Interventions in Pediatric Dentistry: Open Access Journal

Research Article(ISSN: 2637-6636)

Reconsideration of Invasive Technique for Occlusal Fissure Before Fissure Sealant Volume 4 - Issue 3

Yoshishige Yamada1* and Yuichi Kimura2

  • 1Division of Operative Dentistry, Department of Conservative Dentistry, Ohu University School of Dentistry, Fukushima, Japan
  • 2Division of Endodontics, Department of Conservative Dentistry, Ohu University School of Dentistry, Fukushima, Japan

Received: July 01, 2020;   Published: July 27, 2020

*Corresponding author: Yoshishige Yamada, Division of Operative Dentistry, Department of Conservative Dentistry, Ohu University School of Dentistry, 31-1 Misumido, Tomita-machi, Koriyama-city, Fukushima 963-8611, Japan

DOI: 10.32474/IPDOAJ.2020.04.000187

Abstract PDF

Abstract

Fissure sealant is one of effectual method for prevent occlusal caries. Therefore, removing contaminated organic debris and plaque was important process to attain sufficient sealant retention. The aim of this study was revaluated the cleaning method and invasive technique to an occlusal fissure.
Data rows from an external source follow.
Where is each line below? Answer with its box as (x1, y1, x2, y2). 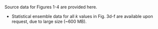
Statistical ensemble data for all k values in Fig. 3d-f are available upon (11, 14, 153, 19)
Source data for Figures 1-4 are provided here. (4, 4, 97, 10)
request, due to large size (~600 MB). (11, 19, 87, 24)
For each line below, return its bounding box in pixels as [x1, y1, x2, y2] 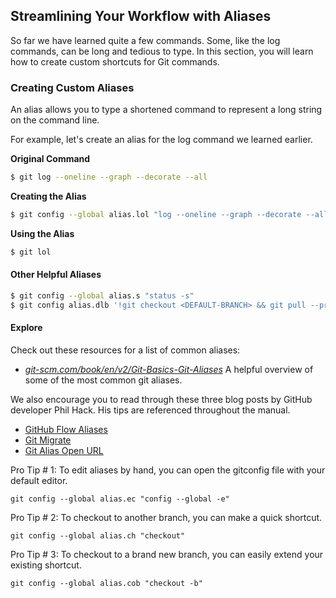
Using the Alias [10, 227, 75, 239]
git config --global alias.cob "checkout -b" [10, 578, 203, 588]
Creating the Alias [10, 190, 87, 202]
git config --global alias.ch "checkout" [10, 530, 186, 541]
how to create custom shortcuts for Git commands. [10, 55, 220, 68]
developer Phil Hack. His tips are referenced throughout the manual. [10, 404, 291, 416]
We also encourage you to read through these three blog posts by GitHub [10, 393, 313, 405]
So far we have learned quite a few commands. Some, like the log [10, 34, 281, 46]
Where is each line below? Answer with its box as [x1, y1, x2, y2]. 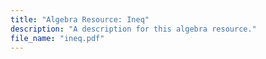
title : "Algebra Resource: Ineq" [10, 14, 150, 25]
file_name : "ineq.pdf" [10, 33, 105, 43]
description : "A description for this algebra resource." [10, 24, 257, 34]
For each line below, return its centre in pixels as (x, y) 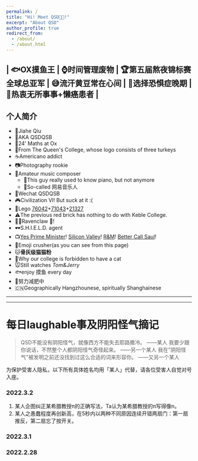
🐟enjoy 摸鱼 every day (43, 272)
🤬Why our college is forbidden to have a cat (68, 259)
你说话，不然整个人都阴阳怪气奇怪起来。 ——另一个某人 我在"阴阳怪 (103, 350)
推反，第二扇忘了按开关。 (46, 421)
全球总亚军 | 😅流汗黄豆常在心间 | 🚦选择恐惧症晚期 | (99, 83)
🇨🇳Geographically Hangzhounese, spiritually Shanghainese (88, 288)
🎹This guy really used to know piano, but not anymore (89, 180)
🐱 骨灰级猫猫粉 (33, 252)
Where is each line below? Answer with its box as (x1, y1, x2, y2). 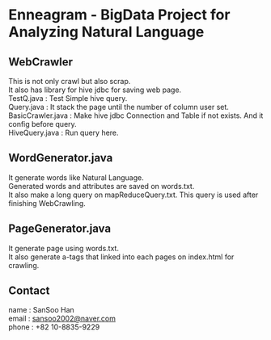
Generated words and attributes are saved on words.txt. (8, 181, 195, 191)
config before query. (8, 120, 77, 128)
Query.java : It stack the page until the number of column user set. (8, 103, 229, 111)
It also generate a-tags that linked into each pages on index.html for (8, 252, 235, 262)
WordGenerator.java (8, 151, 113, 165)
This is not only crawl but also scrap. (8, 77, 131, 86)
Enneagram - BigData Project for (8, 6, 231, 24)
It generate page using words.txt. (8, 243, 120, 253)

Twenty-four teeth with deep fissure were used in this study and 15 teeth were cleaned by finger spreader, bristle brush and ultrasonic scalar, respectively. Remain 9 teeth were prepared fissure groove using three kinds of minimal intervention burs (BR-48, CD-50F and CD-53F). The ratio of remaining debris by fingers spreader, bristle brush and ultrasonic scalar were 35 %, 65%, 25% respectively. In contrast, each fissure with invasive technique was not observed residual debris. The average preparative fissure groove by BR-48, CD-50F, CD-53F were 1.38mm, 1.40mm and 0.76mm in width, and 1.58mm, 1.66mm, 1.18mm in depth, respectively. From these results, invasive technique as fissure pretreatment before acid etching might be effective to success for good fissure sealant retention for a deep and narrow fissure and a CD-53F bur was most less preparative sound enamel.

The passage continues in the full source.